Question

A circle cuts two perpendicular lines so that each intercept is of given length. The locus of the centre of the circle is a conic whose eccentricity is
A) 1
B) $\dfrac{1}{\sqrt{2}}$
C) $\sqrt{2}$
D) None of these.

Answer 1

Hint: Let the two perpendicular lines be the x-axis and the y-axis, and let the intercepts be equal to a and b, respectively. Assume the centre of the circle to be (x,y). Use the property that the perpendicular from the centre of the circle divides the chord into two equal halves.
Complete step-by-step answer:
Let us start the solution by letting the two perpendicular lines be the x-axis and the y-axis, and the intercepts be equal to a and b, respectively. We will also assume the centre of the circle to be (x,y).
Let us draw the diagram of the situation according to the assumed data.

Now, as we have considered A to be (x,y) , the point H comes out to be (x,0) and G comes to be (0,y).
Also, according to our assumption, CD=a and EF=b and they are the chords of the circle.
Now we know that the perpendicular from the centre of the circle divides the chord into two equal halves. So, we can say that HD = $\dfrac{1}{2}CD=\dfrac{a}{2}$ and GE = $\dfrac{1}{2}EF=\dfrac{b}{2}$
Now, according to the distance formula, the distance between two points $\left( {{x}_{1}},{{y}_{1}} \right)\text{ and }\left( {{x}_{2}},{{y}_{2}} \right)$ is given by $\sqrt{{{\left( {{x}_{2}}-{{x}_{1}} \right)}^{2}}+{{\left( {{y}_{2}}-{{y}_{1}} \right)}^{2}}}$ .
So, using the figure and above result, we can say that $E=\left( 0,y+\dfrac{b}{2} \right)$ and $D=\left( x+\dfrac{a}{2},0 \right)$ . Also, we can see that E and D lie on the circle and the A is the centre, so AE=AD=radius.
$\Rightarrow \sqrt{{{\left( x-0 \right)}^{2}}+{{\left( y-\left( y+\dfrac{b}{2} \right) \right)}^{2}}}=\sqrt{{{\left( x-\left( x+\dfrac{a}{2} \right) \right)}^{2}}+{{\left( y-0 \right)}^{2}}}$
$\Rightarrow \sqrt{{{x}^{2}}+\dfrac{{{b}^{2}}}{4}}=\sqrt{\dfrac{{{a}^{2}}}{4}+{{y}^{2}}}$
If we square both sides of the equation, we get
${{x}^{2}}+\dfrac{{{b}^{2}}}{4}=\dfrac{{{a}^{2}}}{4}+{{y}^{2}}$
$\Rightarrow {{x}^{2}}-{{y}^{2}}=\dfrac{{{a}^{2}}}{4}-\dfrac{{{b}^{2}}}{4}$
\[\Rightarrow \dfrac{{{x}^{2}}}{\dfrac{{{a}^{2}}}{4}-\dfrac{{{b}^{2}}}{4}}-\dfrac{{{y}^{2}}}{\dfrac{{{a}^{2}}}{4}-\dfrac{{{b}^{2}}}{4}}=1\]
So, looking at the equation, we can say that the locus of the centre is a hyperbola with the length of major axis=length of the minor axis. We know that the eccentricity of a hyperbola is given by:
$e=\sqrt{1+\dfrac{{{\left( \text{length of minor axis} \right)}^{2}}}{{{\left( \text{length of major axis} \right)}^{2}}}}=\sqrt{1+\left( \dfrac{\dfrac{{{a}^{2}}}{4}-\dfrac{{{b}^{2}}}{4}}{\dfrac{{{a}^{2}}}{4}-\dfrac{{{b}^{2}}}{4}} \right)}=\sqrt{1+1}=\sqrt{2}$
Therefore, the answer to the above question is option (c).

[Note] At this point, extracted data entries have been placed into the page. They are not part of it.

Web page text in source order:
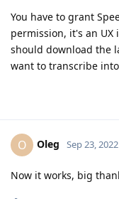
You have to grant
permission, it's an UX
should download the
want to transcribe
O Oleg Sep 23, 2022
Now it works, big
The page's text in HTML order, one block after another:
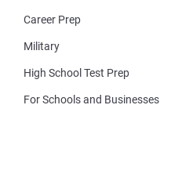
Career Prep
Military
High School Test Prep
For Schools and Businesses
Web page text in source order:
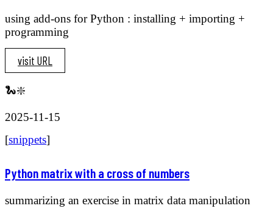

Note: You could have also solved the question by taking any two perpendicular lines, but considering the axes as the lines is the smartest way of approaching the above problem. Also, be sure that you learn all the properties and theorems related to circles as they are used very often.